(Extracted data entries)
--*--

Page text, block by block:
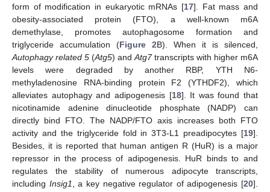
form of modification in eukaryotic mRNAs [17]. Fat mass and
obesity-associated protein (FTO), a well-known m6A
demethylase, promotes autophagosome formation and
triglyceride accumulation (Figure 2B). When it is silenced,
Autophagy related 5 (Atg5) and Atg7transcripts with higher m6A
levels were degraded by another RBP, YTH N6-
methyladenosine RNA-binding protein F2 (YTHDF2), which
alleviates autophagy and adipogenesis [18]. It was found that
nicotinamide adenine dinucleotide phosphate (NADP) can
directly bind FTO. The NADP/FTO axis increases both FTO
activity and the triglyceride fold in 3T3-L1 preadipocytes [19].
Besides, it is reported that human antigen R (HuR) is a major
repressor in the process of adipogenesis. HuR binds to and
regulates the stability of numerous adipocyte transcripts,
including Insig1 , a key negative regulator of adipogenesis [20].
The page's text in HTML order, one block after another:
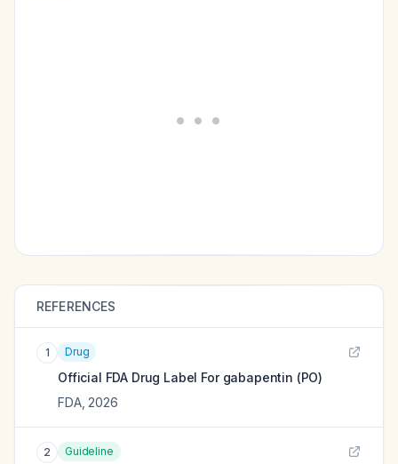
REFERENCES
1 Drug
Official FDA Drug Label For gabapentin (PO)
FDA, 2026
2 Guideline
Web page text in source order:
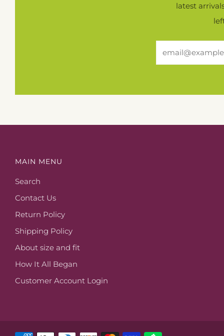
latest
MAIN MENU
Search
Contact Us
Return Policy
Shipping Policy
About size and fit
How It All Began
Customer Account Login
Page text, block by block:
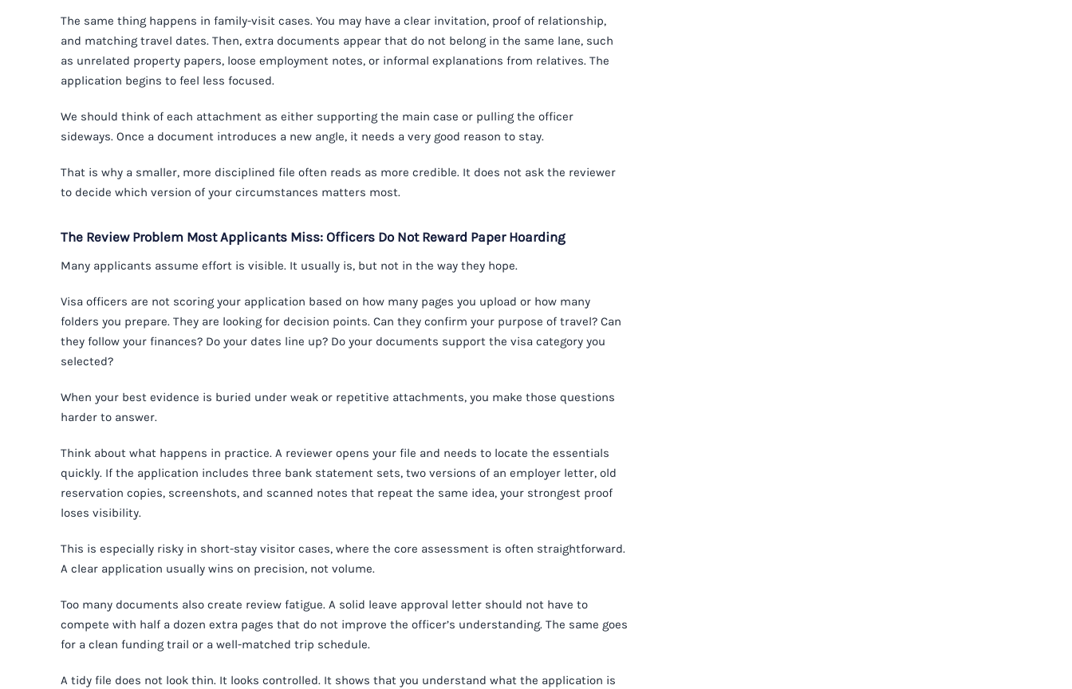
The same thing happens in family-visit cases. You may have a clear invitation, proof of relationship,
and matching travel dates. Then, extra documents appear that do not belong in the same lane, such
as unrelated property papers, loose employment notes, or informal explanations from relatives. The
application begins to feel less focused.
We should think of each attachment as either supporting the main case or pulling the officer
sideways. Once a document introduces a new angle, it needs a very good reason to stay.
That is why a smaller, more disciplined file often reads as more credible. It does not ask the reviewer
to decide which version of your circumstances matters most.
The Review Problem Most Applicants Miss: Officers Do Not Reward Paper Hoarding
Many applicants assume effort is visible. It usually is, but not in the way they hope.
Visa officers are not scoring your application based on how many pages you upload or how many
folders you prepare. They are looking for decision points. Can they confirm your purpose of travel? Can
they follow your finances? Do your dates line up? Do your documents support the visa category you
selected?
When your best evidence is buried under weak or repetitive attachments, you make those questions
harder to answer.
Think about what happens in practice. A reviewer opens your file and needs to locate the essentials
quickly. If the application includes three bank statement sets, two versions of an employer letter, old
reservation copies, screenshots, and scanned notes that repeat the same idea, your strongest proof
loses visibility.
This is especially risky in short-stay visitor cases, where the core assessment is often straightforward.
A clear application usually wins on precision, not volume.
Too many documents also create review fatigue. A solid leave approval letter should not have to
compete with half a dozen extra pages that do not improve the officer’s understanding. The same goes
for a clean funding trail or a well-matched trip schedule.
A tidy file does not look thin. It looks controlled. It shows that you understand what the application is
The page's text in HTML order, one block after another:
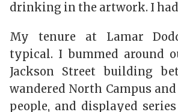
drinking in the artwork. I
My tenure at Lamar
typical. I bummed around
Jackson Street building
wandered North Campus
people, and displayed
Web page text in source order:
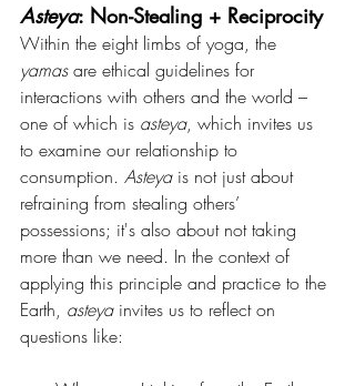
Asteya: Non-Stealing + Reciprocity
Within the eight limbs of yoga, the
yamas are ethical guidelines for
interactions with others and the world –
one of which is asteya, which invites us
to examine our relationship to
consumption. Asteya is not just about
refraining from stealing others’
possessions; it's also about not taking
more than we need. In the context of
applying this principle and practice to the
Earth, asteya invites us to reflect on
questions like:
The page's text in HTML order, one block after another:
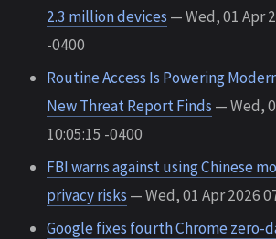
2.3 million devices — Wed, 01 Apr
-0400
Routine Access Is Powering
New Threat Report Finds — Wed,
10:05:15 -0400
FBI warns against using Chinese
privacy risks — Wed, 01 Apr 2026
Google fixes fourth Chrome zero-
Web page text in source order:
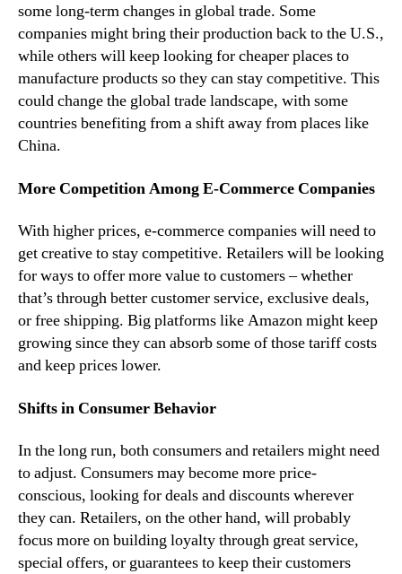
some long-term changes in global trade. Some
companies might bring their production back to the U.S.,
while others will keep looking for cheaper places to
manufacture products so they can stay competitive. This
could change the global trade landscape, with some
countries benefiting from a shift away from places like
China.
More Competition Among E-Commerce Companies
With higher prices, e-commerce companies will need to
get creative to stay competitive. Retailers will be looking
for ways to offer more value to customers – whether
that’s through better customer service, exclusive deals,
or free shipping. Big platforms like Amazon might keep
growing since they can absorb some of those tariff costs
and keep prices lower.
Shifts in Consumer Behavior
In the long run, both consumers and retailers might need
to adjust. Consumers may become more price-
conscious, looking for deals and discounts wherever
they can. Retailers, on the other hand, will probably
focus more on building loyalty through great service,
special offers, or guarantees to keep their customers
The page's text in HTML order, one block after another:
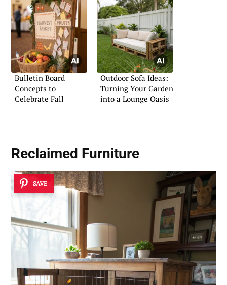
Bulletin Board
Concepts to
Celebrate Fall
Outdoor Sofa Ideas:
Turning Your Garden
into a Lounge Oasis
Reclaimed Furniture
SAVE
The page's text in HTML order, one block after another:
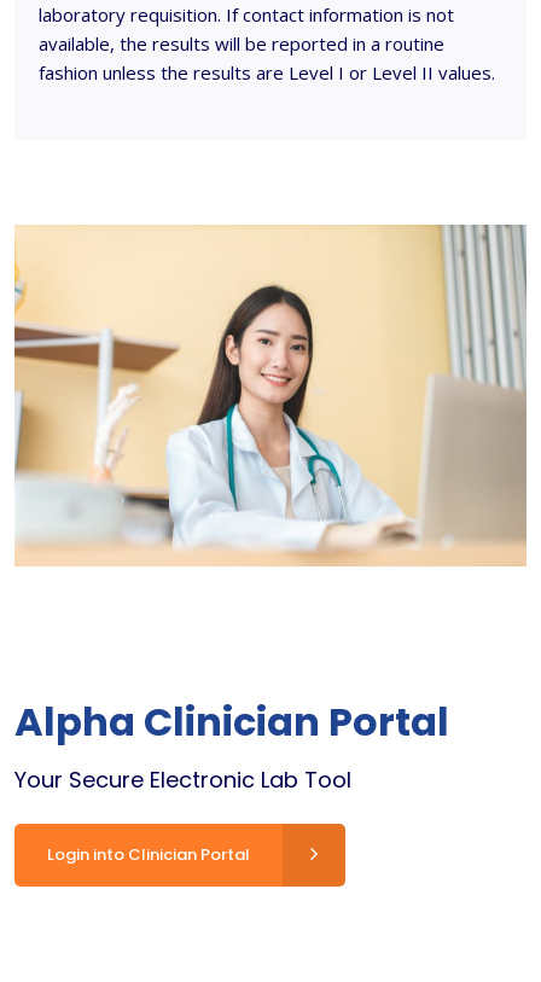
laboratory requisition. If contact information is not
available, the results will be reported in a routine
fashion unless the results are Level I or Level II values.
Alpha Clinician Portal
Your Secure Electronic Lab Tool
Login into Clinician Portal
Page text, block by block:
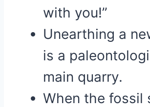
with you!”
Unearthing a
is a
main quarry.
When the fossil
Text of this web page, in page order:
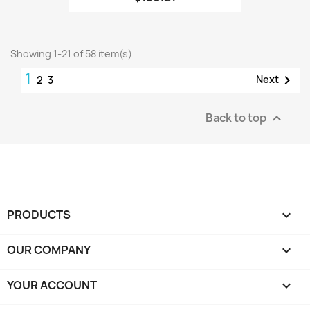
Showing 1-21 of 58 item(s)
1 2 3 Next 
Back to top 
PRODUCTS 
OUR COMPANY 
YOUR ACCOUNT 
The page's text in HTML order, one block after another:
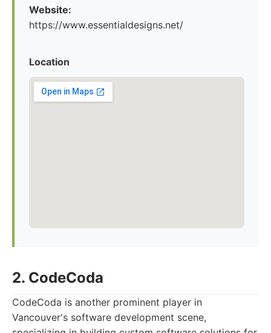
Website:
https://www.essentialdesigns.net/
Location
2. CodeCoda
CodeCoda is another prominent player in
Vancouver's software development scene,
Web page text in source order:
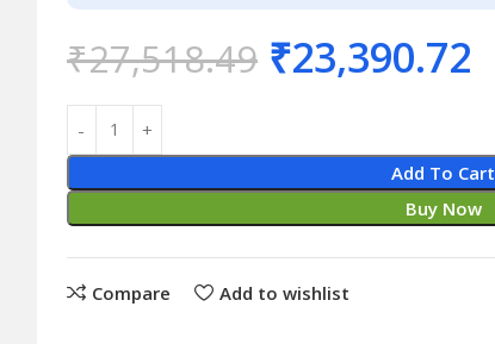
₹27,518.49 ₹23,390.72
Add To Cart
Buy Now
Compare Add to wishlist
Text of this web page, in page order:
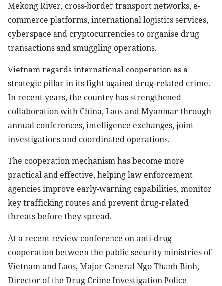
Mekong River, cross-border transport networks, e-
commerce platforms, international logistics services,
cyberspace and cryptocurrencies to organise drug
transactions and smuggling operations.
Vietnam regards international cooperation as a
strategic pillar in its fight against drug-related crime.
In recent years, the country has strengthened
collaboration with China, Laos and Myanmar through
annual conferences, intelligence exchanges, joint
investigations and coordinated operations.
The cooperation mechanism has become more
practical and effective, helping law enforcement
agencies improve early-warning capabilities, monitor
key trafficking routes and prevent drug-related
threats before they spread.
At a recent review conference on anti-drug
cooperation between the public security ministries of
Vietnam and Laos, Major General Ngo Thanh Binh,
Director of the Drug Crime Investigation Police
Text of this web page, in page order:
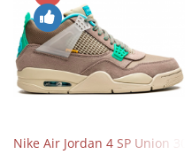
Nike Air Jordan 4 SP Union
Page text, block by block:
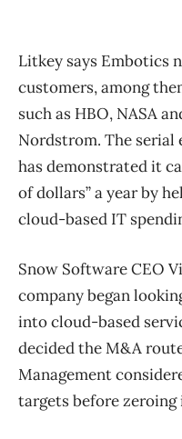
Litkey says Embotics
customers, among
such as HBO, NASA
Nordstrom. The serial
has demonstrated it
of dollars” a year by
cloud-based IT
Snow Software CEO
company began
into cloud-based
decided the M&A
Management
targets before zeroing
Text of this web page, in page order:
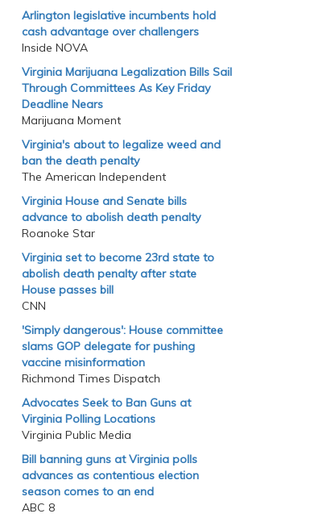
Arlington legislative incumbents hold
cash advantage over challengers
Inside NOVA
Virginia Marijuana Legalization Bills Sail
Through Committees As Key Friday
Deadline Nears
Marijuana Moment
Virginia's about to legalize weed and
ban the death penalty
The American Independent
Virginia House and Senate bills
advance to abolish death penalty
Roanoke Star
Virginia set to become 23rd state to
abolish death penalty after state
House passes bill
CNN
'Simply dangerous': House committee
slams GOP delegate for pushing
vaccine misinformation
Richmond Times Dispatch
Advocates Seek to Ban Guns at
Virginia Polling Locations
Virginia Public Media
Bill banning guns at Virginia polls
advances as contentious election
season comes to an end
ABC 8
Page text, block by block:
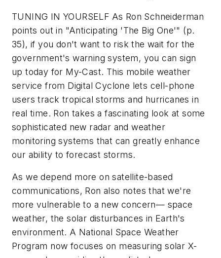
TUNING IN YOURSELF As Ron Schneiderman
points out in "Anticipating 'The Big One'" (p.
35), if you don't want to risk the wait for the
government's warning system, you can sign
up today for My-Cast. This mobile weather
service from Digital Cyclone lets cell-phone
users track tropical storms and hurricanes in
real time. Ron takes a fascinating look at some
sophisticated new radar and weather
monitoring systems that can greatly enhance
our ability to forecast storms.
As we depend more on satellite-based
communications, Ron also notes that we're
more vulnerable to a new concern— space
weather, the solar disturbances in Earth's
environment. A National Space Weather
Program now focuses on measuring solar X-
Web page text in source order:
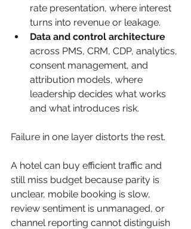
rate presentation, where interest
turns into revenue or leakage.
Data and control architecture
across PMS, CRM, CDP, analytics,
consent management, and
attribution models, where
leadership decides what works
and what introduces risk.
Failure in one layer distorts the rest.
A hotel can buy efficient traffic and
still miss budget because parity is
unclear, mobile booking is slow,
review sentiment is unmanaged, or
channel reporting cannot distinguish
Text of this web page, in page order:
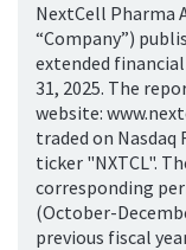
NextCell Pharma
“Company”)
extended financial
31, 2025. The
website:
traded on
ticker "NXTCL".
corresponding
(October-
previous fiscal

--*--

Work task: All lines above from the one holding "reservation copies, screenshots, and" to the one holding "Too many documents", inclusive, are to be copied exactly; no other line is wanted.

Output:
reservation copies, screenshots, and scanned notes that repeat the same idea, your strongest proof
loses visibility.
This is especially risky in short-stay visitor cases, where the core assessment is often straightforward.
A clear application usually wins on precision, not volume.
Too many documents also create review fatigue. A solid leave approval letter should not have to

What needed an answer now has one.